(Items listed in a dataset)

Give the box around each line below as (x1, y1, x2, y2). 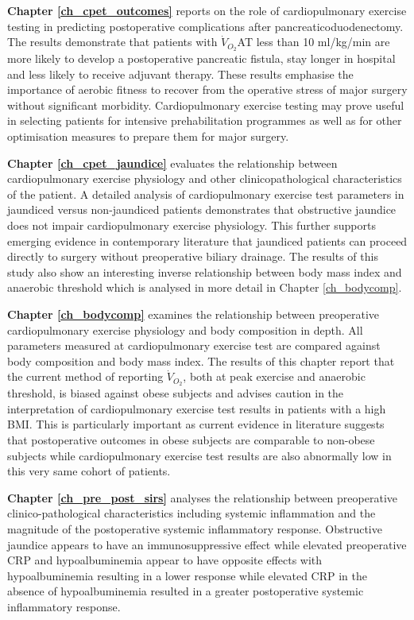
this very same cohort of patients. (7, 463, 171, 479)
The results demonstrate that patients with (7, 33, 218, 50)
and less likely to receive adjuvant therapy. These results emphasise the (7, 65, 354, 82)
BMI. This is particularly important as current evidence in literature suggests (7, 416, 385, 432)
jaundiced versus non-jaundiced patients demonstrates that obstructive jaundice (7, 201, 397, 218)
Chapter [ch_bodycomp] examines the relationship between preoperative (7, 305, 380, 322)
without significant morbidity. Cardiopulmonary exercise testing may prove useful (7, 96, 404, 113)
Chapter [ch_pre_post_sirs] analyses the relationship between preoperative (7, 489, 397, 506)

§ **Exercise description**
Gather from the data above every line with the string "between".

§ **Answer area**
Chapter [ch_bodycomp] examines the relationship between preoperative (7, 305, 380, 322)
Chapter [ch_pre_post_sirs] analyses the relationship between preoperative (7, 489, 397, 506)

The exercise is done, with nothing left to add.